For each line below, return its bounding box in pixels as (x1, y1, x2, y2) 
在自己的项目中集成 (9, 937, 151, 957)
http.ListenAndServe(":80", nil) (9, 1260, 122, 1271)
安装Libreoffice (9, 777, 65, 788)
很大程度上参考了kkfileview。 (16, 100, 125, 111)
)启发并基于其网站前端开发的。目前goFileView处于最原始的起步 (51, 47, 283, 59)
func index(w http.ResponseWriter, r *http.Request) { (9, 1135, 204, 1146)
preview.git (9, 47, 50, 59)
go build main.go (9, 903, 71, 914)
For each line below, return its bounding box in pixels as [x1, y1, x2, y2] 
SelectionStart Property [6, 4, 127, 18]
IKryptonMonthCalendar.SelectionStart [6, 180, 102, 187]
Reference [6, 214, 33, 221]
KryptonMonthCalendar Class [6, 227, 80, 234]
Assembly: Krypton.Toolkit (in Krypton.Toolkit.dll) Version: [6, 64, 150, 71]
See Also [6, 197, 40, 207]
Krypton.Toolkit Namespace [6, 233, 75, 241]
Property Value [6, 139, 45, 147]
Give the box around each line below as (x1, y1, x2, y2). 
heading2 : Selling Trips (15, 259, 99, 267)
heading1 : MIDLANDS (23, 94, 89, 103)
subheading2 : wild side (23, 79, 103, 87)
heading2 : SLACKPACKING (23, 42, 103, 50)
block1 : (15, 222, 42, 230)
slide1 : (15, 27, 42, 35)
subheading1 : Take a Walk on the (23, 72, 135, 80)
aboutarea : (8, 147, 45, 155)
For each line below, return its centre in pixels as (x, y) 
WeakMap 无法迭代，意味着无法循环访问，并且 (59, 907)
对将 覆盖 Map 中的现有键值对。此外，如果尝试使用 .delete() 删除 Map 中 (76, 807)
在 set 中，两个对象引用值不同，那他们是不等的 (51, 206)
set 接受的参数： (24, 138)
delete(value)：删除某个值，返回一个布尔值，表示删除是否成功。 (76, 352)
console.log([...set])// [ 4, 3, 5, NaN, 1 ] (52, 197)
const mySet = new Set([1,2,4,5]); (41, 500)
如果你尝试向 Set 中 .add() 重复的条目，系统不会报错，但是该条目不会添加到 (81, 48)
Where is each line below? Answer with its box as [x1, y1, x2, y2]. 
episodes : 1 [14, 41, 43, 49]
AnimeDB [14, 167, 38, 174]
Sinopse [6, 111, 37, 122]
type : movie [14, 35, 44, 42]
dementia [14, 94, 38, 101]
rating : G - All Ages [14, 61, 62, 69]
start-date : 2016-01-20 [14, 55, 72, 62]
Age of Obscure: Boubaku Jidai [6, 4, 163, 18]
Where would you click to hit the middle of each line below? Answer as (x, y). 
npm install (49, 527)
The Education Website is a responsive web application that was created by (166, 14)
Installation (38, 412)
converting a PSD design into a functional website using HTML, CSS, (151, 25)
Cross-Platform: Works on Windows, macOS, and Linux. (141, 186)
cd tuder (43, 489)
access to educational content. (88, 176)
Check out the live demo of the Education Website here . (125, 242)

* * *

» **Instructions for the task**: Copying word for word, give each line of the data above from the first one through the line containing "SelectionStart Property [6, 4, 127, 18]", and nothing else.

» **Answer for the task**:
For each line below, return its bounding box in pixels as (x1, y1, x2, y2) 
在自己的项目中集成 (9, 937, 151, 957)
http.ListenAndServe(":80", nil) (9, 1260, 122, 1271)
安装Libreoffice (9, 777, 65, 788)
很大程度上参考了kkfileview。 (16, 100, 125, 111)
)启发并基于其网站前端开发的。目前goFileView处于最原始的起步 (51, 47, 283, 59)
func index(w http.ResponseWriter, r *http.Request) { (9, 1135, 204, 1146)
preview.git (9, 47, 50, 59)
go build main.go (9, 903, 71, 914)
For each line below, return its bounding box in pixels as [x1, y1, x2, y2] 
SelectionStart Property [6, 4, 127, 18]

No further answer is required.